The Barista Is Not Okay

It had been two weeks since the rain.

Two weeks since the café filled up like Noah's ark and strangers huddled together over coffee and banana bread. Two weeks since Abi and Louise barged in soaked and chaotic. Two weeks since everything felt a little louder, a little warmer, a little more alive.

And two whole weeks without a single sighting of that guy.

Not that I was keeping track. But also, yes — I absolutely was.

I didn't see him on my walks to work. Not by the store where he usually bought his black coffee sachets. Not by the basketball court in the afternoons. Not even a wave from a passing tricycle. It was like the island had swallowed him whole.

The worst part? I hadn't realized how used to him I'd gotten.

Not in a dramatic, rom-com montage kind of way. Just… the little things. The weight of his glance from across the counter. The awkward wave when he caught me staring. That quiet nod like we were in on something neither of us could name.

Without him around, the days felt a bit off. Like I was wearing socks that didn't match, still functional, just weirdly incomplete.

The first week was just inconvenient.

My period arrived early. Lucy used all the hot water before I could shower. We ran out of banana bread mid-morning rush. The espresso machine choked on a grind too coarse and made a noise like it was dying of heartbreak.

Even the cat, Purrin, rejected me by sleeping in Lucy's laundry instead of mine. Rude.

By Thursday, I was two missteps away from emotionally combusting. Sleep-deprived, bloated, and working a double shift because Jules had to go to a last-minute family reunion.

"I'm going to turn into a cappuccino and no one will notice," I muttered, refilling the sugar jars.

Abi had texted a half-hearted "you okay?" earlier, followed by a meme of a goat screaming into a microphone. Which, to be fair, was actually pretty accurate.

Even Lucy noticed. She offered me the last piece of fried chicken at dinner without a single sarcastic comment. That's how I knew I looked like a shell of a human. 

But the second week?

That's when things started to fray.

A group project blew up because half my classmates disappeared right before the deadline. I stayed up two nights in a row rewriting the report myself, only to get a barely-passing grade and a snide comment about formatting. I missed two quizzes, one because I forgot, the other because I accidentally slept through it.

At work, Jules caught the flu, which meant double shifts for me.

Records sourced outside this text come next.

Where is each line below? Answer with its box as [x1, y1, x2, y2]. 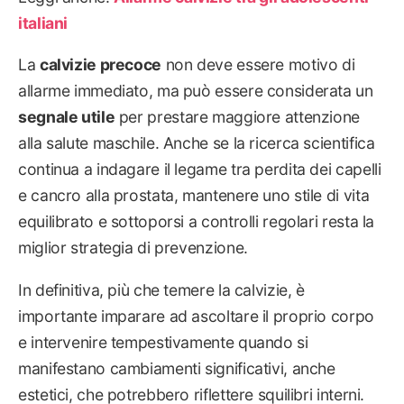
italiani [18, 13, 69, 32]
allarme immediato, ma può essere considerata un [18, 81, 373, 101]
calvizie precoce [39, 55, 161, 75]
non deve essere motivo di [161, 55, 355, 75]
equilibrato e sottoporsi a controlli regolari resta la [18, 212, 375, 232]
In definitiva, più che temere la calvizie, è [18, 280, 305, 299]
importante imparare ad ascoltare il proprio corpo [18, 306, 374, 326]
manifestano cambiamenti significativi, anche [18, 358, 335, 378]
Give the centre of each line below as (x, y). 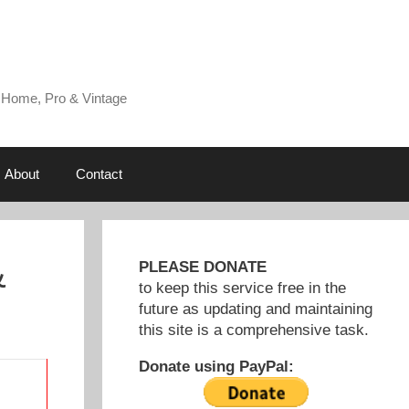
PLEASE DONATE (203, 267)
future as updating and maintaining (256, 309)
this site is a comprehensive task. (254, 330)
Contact (99, 174)
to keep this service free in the (242, 288)
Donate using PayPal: (216, 367)
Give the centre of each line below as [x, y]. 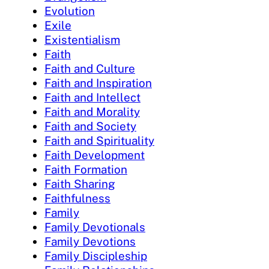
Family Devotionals [95, 227]
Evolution [70, 11]
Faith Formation [86, 169]
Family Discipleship [96, 255]
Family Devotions [90, 241]
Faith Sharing [80, 183]
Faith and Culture [90, 68]
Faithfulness [77, 198]
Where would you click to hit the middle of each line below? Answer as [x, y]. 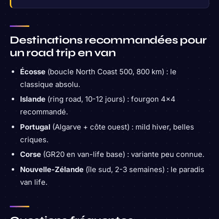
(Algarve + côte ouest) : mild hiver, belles [122, 127]
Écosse [33, 71]
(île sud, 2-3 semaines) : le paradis [144, 169]
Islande [33, 99]
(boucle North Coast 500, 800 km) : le [111, 71]
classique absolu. [50, 84]
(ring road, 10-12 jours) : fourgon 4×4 [110, 99]
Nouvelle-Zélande [52, 169]
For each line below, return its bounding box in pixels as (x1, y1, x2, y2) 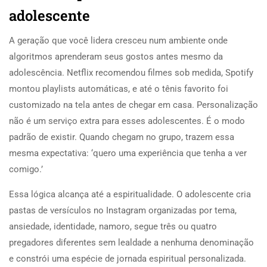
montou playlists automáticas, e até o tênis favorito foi (9, 83, 228, 94)
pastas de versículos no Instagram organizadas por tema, (9, 204, 237, 216)
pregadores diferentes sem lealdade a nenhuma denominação (9, 237, 254, 248)
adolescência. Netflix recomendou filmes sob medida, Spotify (9, 67, 253, 78)
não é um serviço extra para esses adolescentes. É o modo (9, 115, 245, 126)
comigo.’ (9, 163, 43, 175)
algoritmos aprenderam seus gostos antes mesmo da (9, 51, 223, 62)
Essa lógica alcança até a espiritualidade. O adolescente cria (9, 188, 251, 200)

I became the barista, server, cashier, cleaner, and human complaint box. All in one apron.

My back ached. My skin broke out. My hair rebelled. My dreams were just montages of ringing bells and spilled coffee.

By Friday of the second week, I felt like I was running on the emotional version of leftover rice, a bit hard around the edges, clumped together, but still pretending to be edible.

The café was nearly empty. The chairs were scattered with crumbs and forgotten receipts. Outside, the sky was that indecisive shade of gray, like it was choosing between sulking and sobbing.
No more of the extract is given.